Il fine di ogni attività svolta dagli uffici del Vicariato di Roma è quello di sostenere e promuovere la nuova evangelizzazione seguendo gli indirizzi del programma pastorale diocesano e ponendosi altresì a servizio di tutti i soggetti e realtà ecclesiali, in specie le parrocchie, per far crescere — mediante un'assidua opera di formazione e coordinamento — la loro comunione e l'unità pastorale, in vista di un più incisivo e permanente impegno missionario nella Città e nel mondo.

Art. 3

 

Pur nella distinzione dei compiti e nella responsabilità propria di ciascuno, tutti coloro che lavorano a qualsiasi titolo negli uffici del Vicariato dell'Urbe, scelti in base a pietà, competenza, zelo ed esperienza pastorale, prestino la loro valida collaborazione in spirito di servizio, guardando alla diaconia di Cristo che è venuto a servire e non ad essere servito.9

Art. 4

 

I singoli uffici, pur rispondendo a peculiari finalità, avranno fra loro unità e stretta coordinazione di indirizzi, di scelte e di attività, al fine di ottenere una organica e fruttuosa azione pastorale, secondo gli orientamenti del programma pastorale diocesano.10

Art. 5

 

La vitalità degli uffici deve essere assicurata anche mediante un'integrazione vicendevole e, ove possibile, mediante un opportuno avvicendamento del personale direttivo.

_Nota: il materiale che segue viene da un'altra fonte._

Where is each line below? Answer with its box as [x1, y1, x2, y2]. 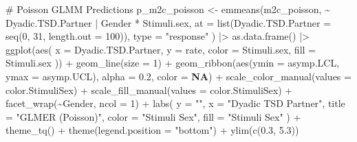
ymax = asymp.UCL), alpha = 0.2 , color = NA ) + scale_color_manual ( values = [6, 69, 351, 83]
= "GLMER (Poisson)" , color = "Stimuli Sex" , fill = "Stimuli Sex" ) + [6, 109, 301, 123]
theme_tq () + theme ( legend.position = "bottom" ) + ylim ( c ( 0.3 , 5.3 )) [6, 123, 299, 137]
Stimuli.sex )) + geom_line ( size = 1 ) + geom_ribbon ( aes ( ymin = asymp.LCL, [6, 56, 340, 70]
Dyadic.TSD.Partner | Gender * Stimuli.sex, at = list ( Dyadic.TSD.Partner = [6, 15, 332, 29]
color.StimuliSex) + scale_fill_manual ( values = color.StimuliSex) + [6, 82, 293, 97]
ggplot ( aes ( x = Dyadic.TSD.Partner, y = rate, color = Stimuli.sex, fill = [6, 42, 316, 56]
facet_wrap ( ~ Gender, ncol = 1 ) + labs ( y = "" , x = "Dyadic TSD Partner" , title [6, 96, 345, 110]
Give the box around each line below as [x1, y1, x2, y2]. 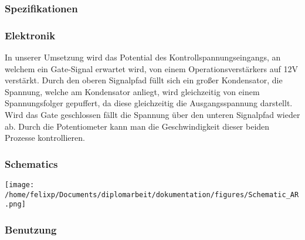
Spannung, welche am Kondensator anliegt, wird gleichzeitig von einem [5, 85, 260, 97]
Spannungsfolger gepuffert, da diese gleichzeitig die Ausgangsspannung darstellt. [5, 97, 293, 109]
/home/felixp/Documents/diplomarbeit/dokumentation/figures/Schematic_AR [5, 190, 299, 199]
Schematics [5, 156, 58, 171]
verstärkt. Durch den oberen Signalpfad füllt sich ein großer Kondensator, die [5, 74, 283, 86]
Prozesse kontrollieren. [5, 131, 85, 144]
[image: [5, 181, 35, 190]
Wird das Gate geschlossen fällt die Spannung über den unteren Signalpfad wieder [5, 109, 300, 121]
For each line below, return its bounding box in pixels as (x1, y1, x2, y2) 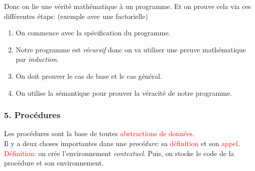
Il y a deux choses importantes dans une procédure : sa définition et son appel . (4, 138, 240, 148)
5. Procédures (4, 109, 61, 121)
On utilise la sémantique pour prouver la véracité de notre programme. (15, 87, 232, 98)
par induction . (15, 54, 59, 64)
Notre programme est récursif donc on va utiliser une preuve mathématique (15, 44, 246, 54)
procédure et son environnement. (4, 158, 104, 168)
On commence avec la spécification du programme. (15, 27, 171, 38)
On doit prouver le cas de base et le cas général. (15, 70, 162, 81)
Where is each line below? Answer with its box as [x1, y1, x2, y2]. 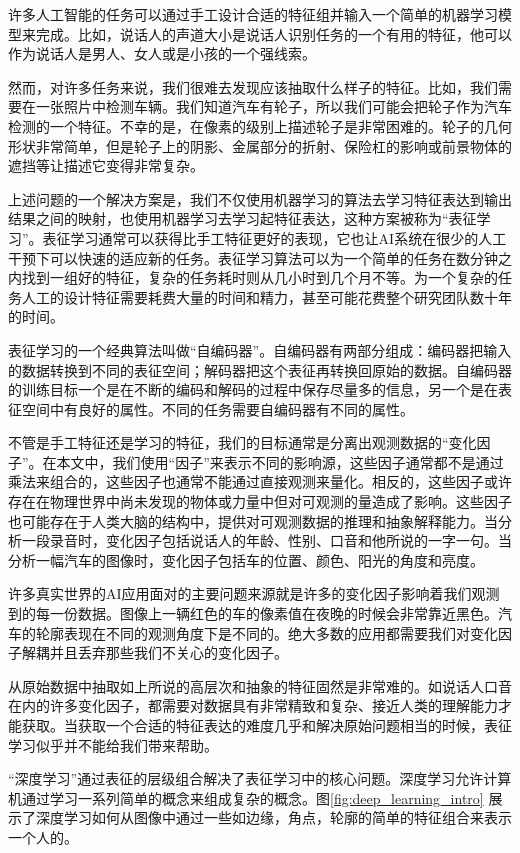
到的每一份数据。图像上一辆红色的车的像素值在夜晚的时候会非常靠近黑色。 [8, 603, 498, 624]
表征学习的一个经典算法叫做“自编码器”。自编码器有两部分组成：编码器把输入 [8, 339, 512, 360]
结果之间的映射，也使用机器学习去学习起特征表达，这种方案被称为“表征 [8, 208, 477, 229]
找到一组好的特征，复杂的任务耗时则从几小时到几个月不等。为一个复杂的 [21, 267, 498, 288]
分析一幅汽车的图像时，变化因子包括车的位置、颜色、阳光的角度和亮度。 [8, 549, 484, 570]
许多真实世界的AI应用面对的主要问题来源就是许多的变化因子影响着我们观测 [8, 583, 500, 604]
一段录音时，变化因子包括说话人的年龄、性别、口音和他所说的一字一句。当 [21, 530, 512, 551]
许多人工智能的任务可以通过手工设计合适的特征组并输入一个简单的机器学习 [8, 4, 498, 24]
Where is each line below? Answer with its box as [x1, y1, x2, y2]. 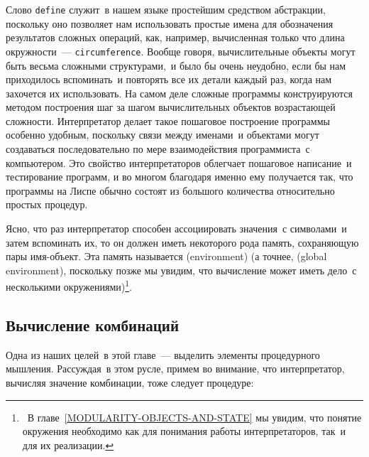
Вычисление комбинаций [6, 314, 180, 336]
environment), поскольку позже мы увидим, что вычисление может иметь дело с [6, 262, 357, 277]
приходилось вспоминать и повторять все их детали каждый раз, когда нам [6, 72, 332, 87]
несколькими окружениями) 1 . [6, 277, 132, 294]
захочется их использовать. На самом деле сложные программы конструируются [6, 85, 353, 100]
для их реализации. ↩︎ [22, 437, 114, 452]
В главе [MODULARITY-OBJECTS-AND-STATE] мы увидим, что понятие [27, 409, 362, 424]
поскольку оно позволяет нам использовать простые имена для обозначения [6, 16, 334, 31]
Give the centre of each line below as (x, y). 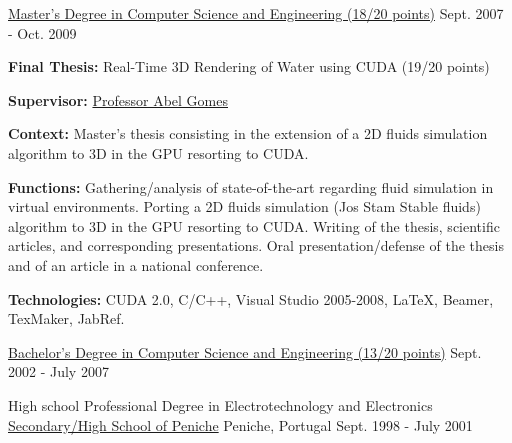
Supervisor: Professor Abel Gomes (118, 99)
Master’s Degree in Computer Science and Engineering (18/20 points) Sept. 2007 (256, 13)
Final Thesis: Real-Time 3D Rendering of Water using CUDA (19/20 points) (249, 66)
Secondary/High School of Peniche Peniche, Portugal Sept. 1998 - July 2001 (240, 424)
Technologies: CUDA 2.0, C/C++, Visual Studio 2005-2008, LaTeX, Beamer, (251, 298)
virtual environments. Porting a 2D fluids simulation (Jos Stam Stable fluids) (244, 206)
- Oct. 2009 (42, 32)
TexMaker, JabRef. (66, 318)
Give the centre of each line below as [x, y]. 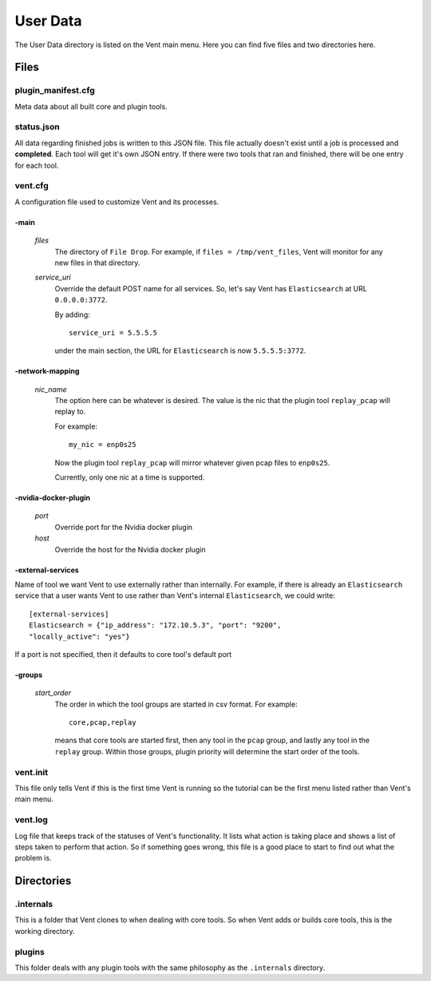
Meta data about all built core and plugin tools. [91, 106]
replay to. [70, 412]
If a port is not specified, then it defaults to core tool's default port [123, 654]
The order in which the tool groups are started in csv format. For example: [176, 704]
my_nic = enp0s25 [103, 445]
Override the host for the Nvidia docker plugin [130, 549]
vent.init [31, 772]
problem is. [33, 858]
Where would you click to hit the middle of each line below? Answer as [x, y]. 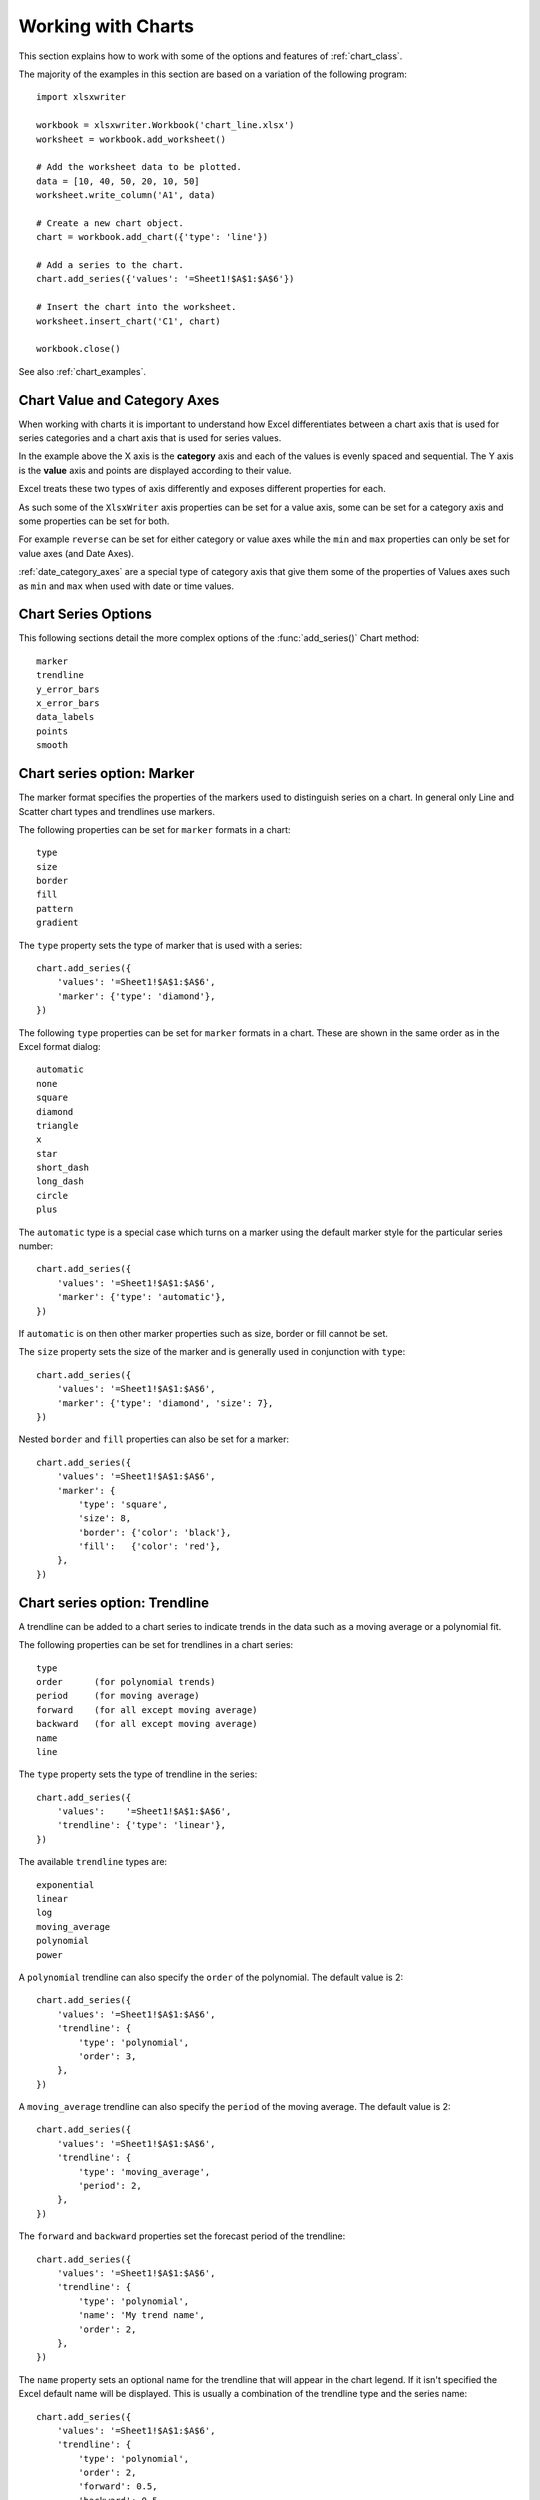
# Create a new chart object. [110, 223]
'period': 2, [110, 2186]
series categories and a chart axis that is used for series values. [150, 438]
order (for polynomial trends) [126, 1681]
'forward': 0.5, [118, 2486]
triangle [57, 1125]
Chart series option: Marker [106, 773]
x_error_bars [68, 703]
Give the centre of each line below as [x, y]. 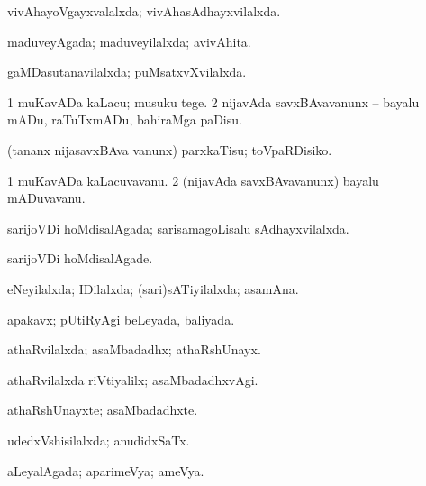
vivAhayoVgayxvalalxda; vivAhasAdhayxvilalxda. [144, 11]
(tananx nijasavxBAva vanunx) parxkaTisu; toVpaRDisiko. [170, 149]
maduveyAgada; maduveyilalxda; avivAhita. [129, 41]
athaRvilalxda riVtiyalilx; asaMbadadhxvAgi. [133, 379]
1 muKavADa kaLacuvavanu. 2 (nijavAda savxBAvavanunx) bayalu [193, 180]
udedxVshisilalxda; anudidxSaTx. [99, 440]
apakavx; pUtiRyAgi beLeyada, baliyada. [121, 319]
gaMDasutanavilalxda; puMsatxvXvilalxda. [127, 72]
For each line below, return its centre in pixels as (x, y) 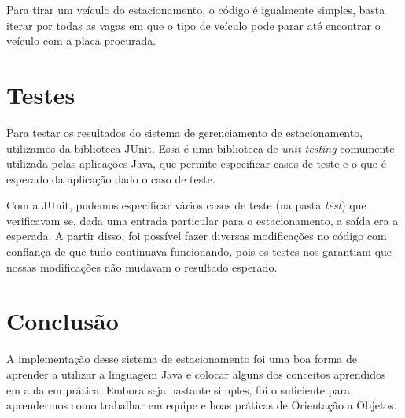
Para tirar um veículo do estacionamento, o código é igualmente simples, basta (196, 9)
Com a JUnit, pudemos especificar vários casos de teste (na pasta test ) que (186, 205)
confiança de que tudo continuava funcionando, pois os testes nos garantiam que (199, 252)
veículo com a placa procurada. (81, 41)
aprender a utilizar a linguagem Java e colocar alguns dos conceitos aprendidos (196, 374)
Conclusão (63, 321)
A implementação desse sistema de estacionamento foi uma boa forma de (182, 359)
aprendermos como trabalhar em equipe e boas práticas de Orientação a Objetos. (202, 405)
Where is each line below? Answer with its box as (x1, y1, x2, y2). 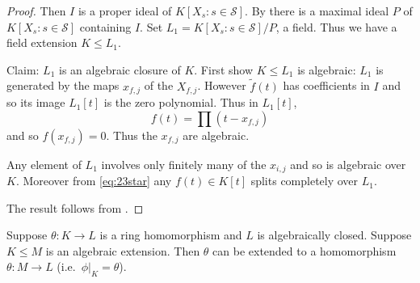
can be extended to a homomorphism (212, 242, 397, 259)
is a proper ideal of (78, 2, 172, 19)
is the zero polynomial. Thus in (103, 94, 258, 111)
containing (79, 18, 132, 35)
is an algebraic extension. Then (45, 242, 200, 259)
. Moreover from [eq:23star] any (15, 172, 172, 189)
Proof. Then (6, 2, 66, 19)
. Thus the (106, 126, 157, 143)

Per una più efficace mediazione con le comunità ecclesiali presteranno la loro collaborazione, anche a tempo parziale e secondo la loro specifica competenza, sacerdoti, diaconi, religiosi, religiose, laici di diversi ambienti pastorali.11

Art. 6

 

Da parte di tutti dovrà esserci l'impegno di una costante personale assiduità e di un progressivo aggiornamento, nonché un concreto inserimento nella vita e nell'azione pastorale diocesana; e da parte dei sacerdoti anche un'attiva partecipazione alla cura d'anime.12

Art. 7

 

Nel nuovo Regolamento Generale per il personale del Vicariato di Roma,13 che dovrà essere da me approvato, sarà contenuta la normativa circa le funzioni e le attività del personale in servizio presso il medesimo Vicariato, sotto il profilo organizzativo, disciplinare ed economico.




8 Cfr ibid. 1 § 1, l.c., 8.



9 2 Cfr ibid., 1 § 2, l.c.



10 Cfr ibid., 1 § 3, l.c., 9.



11 Cfr ibid., 1 § 4, l.c.



12 Cfr ibid., 1 § 5, l.c.



13 Cfr ibid., Regulae Vicariatus, 24, l.c., 18.